Mail Archives: cygwin/2004/12/08/16:23:02
On Wed, Dec 08, 2004 at 10:17:17PM +0100, Bernhard Ege wrote:
>Bernhard Ege wrote:
>>Well, I am at a loss. My sshd service will not accept my password.
>>However, starting sshd like this:
>>
>>/usr/sbin/sshd &
>>
>>and then quitting the bash shell (optional) makes sshd work just fine,
>>accepting my password as it should.
>>
>
>>Invalid user bme from 127.0.0.1.
>
>Ok, I thought of one thing more to try just after sending my previous
>email. The above log line (invalid user) prompted me to check the owner
>of the /etc/passwd file and it was owned by bme (me). I changed it to
>SYSTEM and the sshd service worked again. I just figured SYSTEM was able
>to read my files and didn't think twice about it before now.
>
>I am sorry for not figuring this out before sending my email, but it is
>not always easy to debug foreign applications. :-/
I'm glad that you figured this out yourself. That's rare.
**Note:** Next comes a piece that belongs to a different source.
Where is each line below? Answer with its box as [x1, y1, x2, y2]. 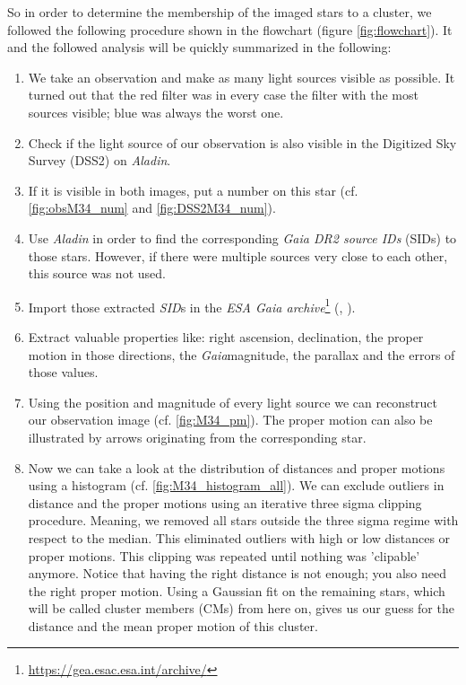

I think we have to do a better job somehow of assuring that the permissions
on files in /etc and other system areas are accessible via processes that
run as SYSTEM.
I wonder if maybe we shouldn't be using the windows service manager but
should be relying more on xinetd. Or, we could have one super-service
manager which sets itself up to spawn other applications.